Listen to his father, Cooper Manning, though, and you quickly start to get the sense that Manning is in it for the long haul. He’s not into making a quick buck off NIL, knowing the payout could be much larger if he develops to his full potential.

Manning joined The Dan Patrick Show on Tuesday and discussed what he would tell other parents of five-star recruits who are navigating the process.

“I wouldn’t let a short-term dollar amount dictate a career,” Manning said.

That’s the short version.

“I think the best advice I can give is to look at the school, where you’re going to go and where you’re going to be happy,” Manning said. “If money is dictating where you’re going to go for the next four years, you’re probably going to make a mistake.”

In the case of Arch Manning, being somewhere he’s comfortable at has made it easier to bide his time waiting in the wings behind Quinn Ewers. He’s also gotten further evidence he made a solid choice, with Texas reaching the College Football Playoff semifinals twice in a row.

The advice from his father, Cooper Manning, was more about what to envision when things aren’t going well. When everything is breaking the wrong way, which place will set you up best to bounce back.

“I always tell Arch, where are you going to be on Sunday nights when you’ve thrown three interceptions, you’ve gotten beat by the cross-town rivalry, your girlfriend broke up with you, you’ve got two tests you haven’t studied for, it’s cloudy and you’re homesick?” Manning said. “Where are you still going to be relatively happy? And if you can figure that out you made the right choice.”

That’s not to say there aren’t some opportunities in the NIL space that are absolutely worth jumping on. For some players, the prospect of life-changing money can’t be ignored.

Arch Manning had a bit of a luxury there, given his family’s status.

But Cooper Manning still urges families with top-notch recruits to tread carefully in the NIL era.

“Slowly and carefully. I mean I think you’re, again, I think it depends,” Manning said. “Everybody’s in a different situation, certainly, but I think to play the long game is probably the best way to do it. You don’t want to get caught up in these short-term things that if you start having some success could cannibalize you doing something bigger. No, you did a little dinky deal here that’s going to hurt you from doing something bigger. I would just pick your spots carefully and worry about the craft.

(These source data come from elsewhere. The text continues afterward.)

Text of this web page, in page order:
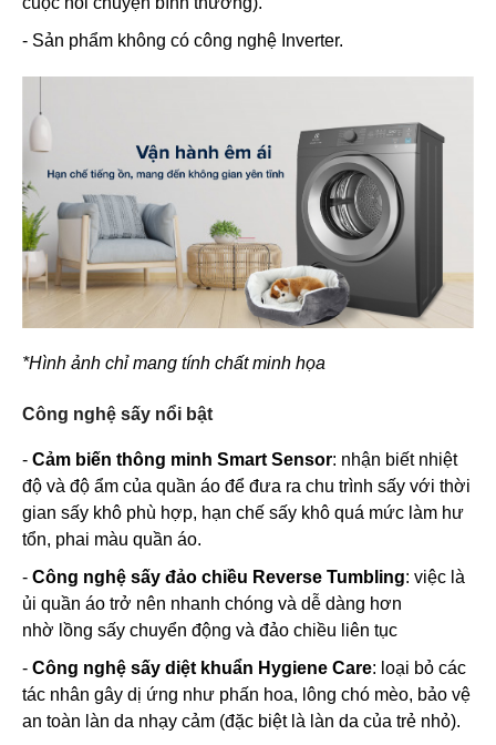
- Sản phẩm không có công nghệ Inverter.
*Hình ảnh chỉ mang tính chất minh họa
Công nghệ sấy nổi bật
- Cảm biến thông minh Smart Sensor: nhận biết nhiệt
độ và độ ẩm của quần áo để đưa ra chu trình sấy với thời
gian sấy khô phù hợp, hạn chế sấy khô quá mức làm hư
tổn, phai màu quần áo.
- Công nghệ sấy đảo chiều Reverse Tumbling: việc là
ủi quần áo trở nên nhanh chóng và dễ dàng hơn
nhờ lồng sấy chuyển động và đảo chiều liên tục
- Công nghệ sấy diệt khuẩn Hygiene Care: loại bỏ các
tác nhân gây dị ứng như phấn hoa, lông chó mèo, bảo vệ
an toàn làn da nhạy cảm (đặc biệt là làn da của trẻ nhỏ).
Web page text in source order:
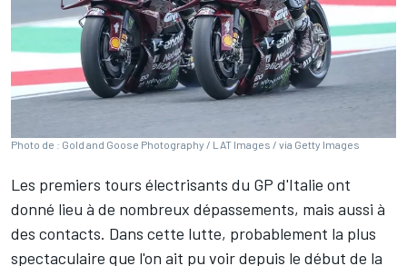
Photo de : Gold and Goose Photography / LAT Images / via Getty Images
Les premiers tours électrisants du GP d'Italie ont
donné lieu à de nombreux dépassements, mais aussi à
des contacts. Dans cette lutte, probablement la plus
spectaculaire que l'on ait pu voir depuis le début de la

“The reason you’re there is to get an education and play football and have a great college experience, it’s not all about how much money you can jam in your pocket those couple years. Again, I look at college a little differently than everybody else does sometimes. It’s such a precious time in molding who you’re going to become, and if it’s just a straight dollar decision then I think you miss out on a lot.”